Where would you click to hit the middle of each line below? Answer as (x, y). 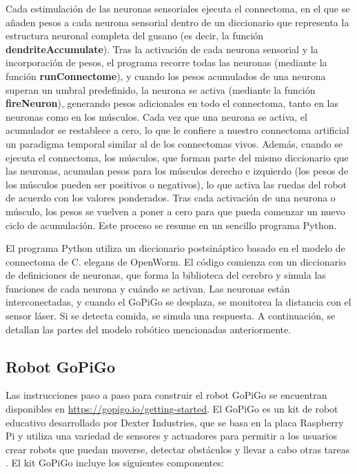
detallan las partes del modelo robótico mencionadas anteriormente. (149, 329)
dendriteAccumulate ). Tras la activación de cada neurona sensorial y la (162, 49)
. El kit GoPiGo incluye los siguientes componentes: (115, 463)
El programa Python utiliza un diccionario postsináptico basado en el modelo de (175, 248)
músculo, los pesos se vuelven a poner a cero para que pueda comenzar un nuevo (175, 211)
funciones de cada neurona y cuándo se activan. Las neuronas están (148, 288)
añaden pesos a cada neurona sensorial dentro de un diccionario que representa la (177, 22)
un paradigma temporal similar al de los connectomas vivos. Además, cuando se (174, 143)
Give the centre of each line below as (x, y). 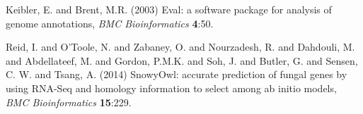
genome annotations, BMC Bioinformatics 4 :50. (110, 23)
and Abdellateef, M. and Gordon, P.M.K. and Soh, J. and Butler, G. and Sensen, (182, 60)
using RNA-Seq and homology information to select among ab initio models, (171, 88)
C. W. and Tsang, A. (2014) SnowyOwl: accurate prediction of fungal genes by (177, 74)
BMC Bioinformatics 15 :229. (69, 102)
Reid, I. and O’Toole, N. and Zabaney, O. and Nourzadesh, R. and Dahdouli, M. (180, 47)
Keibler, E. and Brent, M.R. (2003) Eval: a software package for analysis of (169, 9)
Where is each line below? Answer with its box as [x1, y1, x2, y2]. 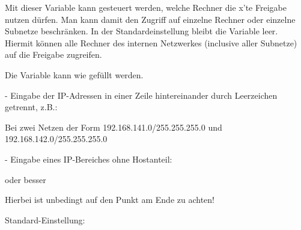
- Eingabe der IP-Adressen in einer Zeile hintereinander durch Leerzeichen [5, 89, 278, 101]
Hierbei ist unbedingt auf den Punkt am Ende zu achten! [5, 193, 214, 206]
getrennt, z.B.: [5, 101, 58, 113]
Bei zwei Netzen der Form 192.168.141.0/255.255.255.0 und [5, 120, 222, 133]
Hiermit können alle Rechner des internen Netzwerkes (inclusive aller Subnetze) [5, 36, 297, 49]
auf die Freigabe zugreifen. [5, 48, 102, 61]
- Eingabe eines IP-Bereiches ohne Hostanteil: [5, 152, 172, 165]
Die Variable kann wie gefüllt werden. [5, 68, 144, 81]
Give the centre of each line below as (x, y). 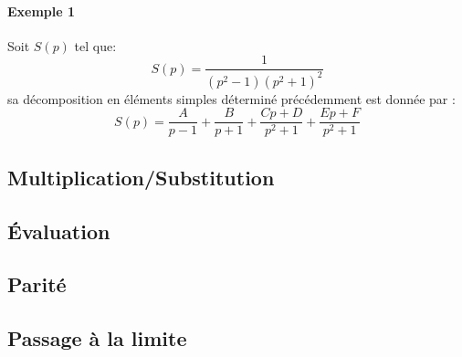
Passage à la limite (97, 338)
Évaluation (59, 231)
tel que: (95, 45)
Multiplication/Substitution (141, 177)
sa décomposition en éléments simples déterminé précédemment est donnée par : (231, 98)
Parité (37, 284)
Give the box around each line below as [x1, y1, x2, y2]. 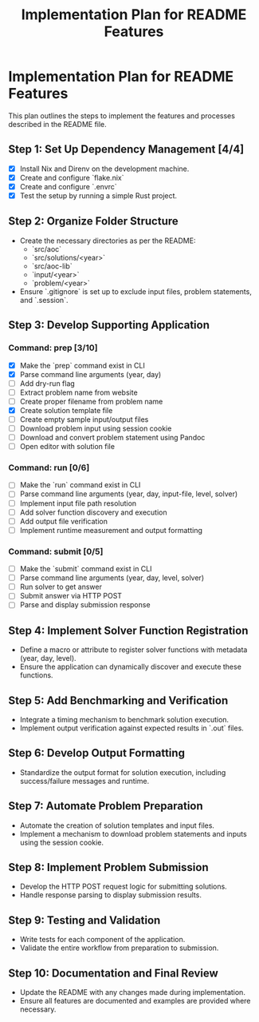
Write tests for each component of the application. [19, 935, 186, 944]
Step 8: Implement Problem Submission [8, 861, 209, 874]
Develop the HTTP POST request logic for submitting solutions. [19, 881, 227, 892]
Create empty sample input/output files [19, 414, 149, 424]
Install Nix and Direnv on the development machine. [19, 164, 190, 173]
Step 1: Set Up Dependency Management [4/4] [8, 142, 245, 157]
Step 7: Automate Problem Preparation [8, 799, 203, 813]
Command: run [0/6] [8, 462, 90, 473]
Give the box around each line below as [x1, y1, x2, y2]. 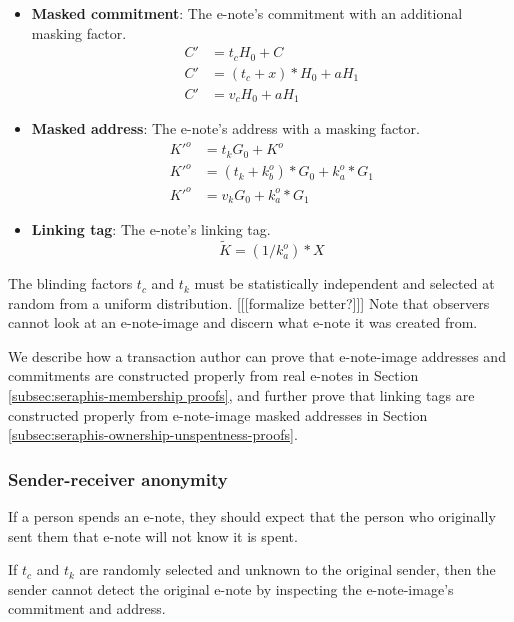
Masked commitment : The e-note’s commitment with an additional [31, 3, 463, 23]
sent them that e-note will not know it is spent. [8, 525, 298, 546]
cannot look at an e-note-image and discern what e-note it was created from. [8, 312, 478, 333]
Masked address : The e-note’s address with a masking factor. [31, 118, 420, 139]
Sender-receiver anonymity [8, 466, 228, 491]
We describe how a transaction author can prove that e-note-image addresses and [8, 345, 506, 366]
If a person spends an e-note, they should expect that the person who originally [8, 506, 496, 527]
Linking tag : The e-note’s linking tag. [31, 219, 271, 240]
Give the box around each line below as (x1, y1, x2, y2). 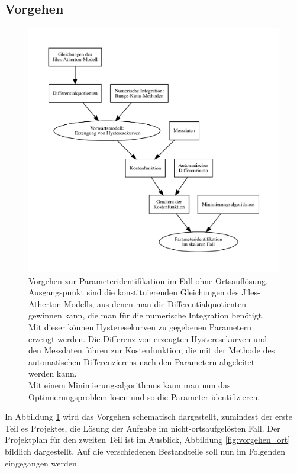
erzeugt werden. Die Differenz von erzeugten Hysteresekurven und (28, 332, 267, 345)
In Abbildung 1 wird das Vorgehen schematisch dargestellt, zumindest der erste (5, 410, 292, 423)
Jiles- (241, 286, 260, 298)
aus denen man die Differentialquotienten (97, 297, 246, 310)
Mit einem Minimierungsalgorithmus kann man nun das (28, 378, 231, 391)
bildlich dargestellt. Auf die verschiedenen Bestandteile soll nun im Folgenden (5, 445, 286, 457)
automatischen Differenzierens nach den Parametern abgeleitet (28, 355, 255, 368)
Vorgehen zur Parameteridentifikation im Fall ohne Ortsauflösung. (28, 274, 268, 287)
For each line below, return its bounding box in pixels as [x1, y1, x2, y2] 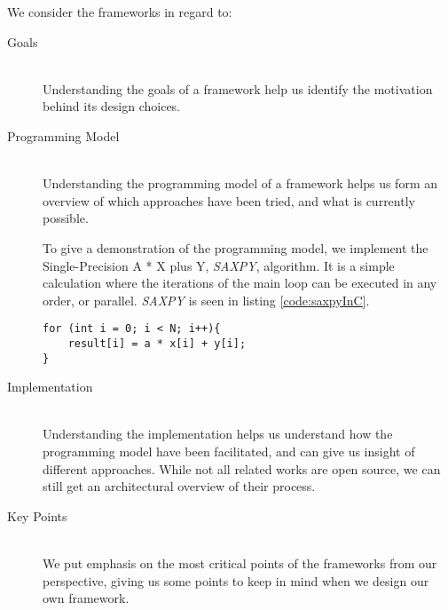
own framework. [43, 589, 130, 607]
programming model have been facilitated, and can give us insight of [43, 442, 415, 461]
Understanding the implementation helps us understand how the [43, 424, 393, 443]
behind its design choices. [43, 97, 181, 115]
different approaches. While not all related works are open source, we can [43, 459, 441, 478]
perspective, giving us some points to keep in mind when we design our [43, 571, 429, 590]
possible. [43, 209, 89, 227]
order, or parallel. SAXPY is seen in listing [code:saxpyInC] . [43, 290, 370, 309]
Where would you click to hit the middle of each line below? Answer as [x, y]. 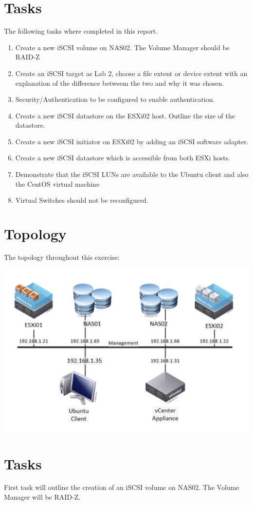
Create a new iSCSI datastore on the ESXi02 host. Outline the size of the [125, 115]
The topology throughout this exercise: [62, 257]
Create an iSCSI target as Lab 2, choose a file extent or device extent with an [131, 73]
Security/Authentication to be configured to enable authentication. [115, 99]
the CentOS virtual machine [57, 184]
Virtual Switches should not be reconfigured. [82, 200]
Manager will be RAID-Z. [42, 496]
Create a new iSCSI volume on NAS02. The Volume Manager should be [122, 47]

» **EXERCISE DETAILS**: Your answer should consist of the lines above that hold the word "Problem".

» **TASK RESPONSE**:
Step 8: Implement Problem Submission [8, 861, 209, 874]
Step 7: Automate Problem Preparation [8, 799, 203, 813]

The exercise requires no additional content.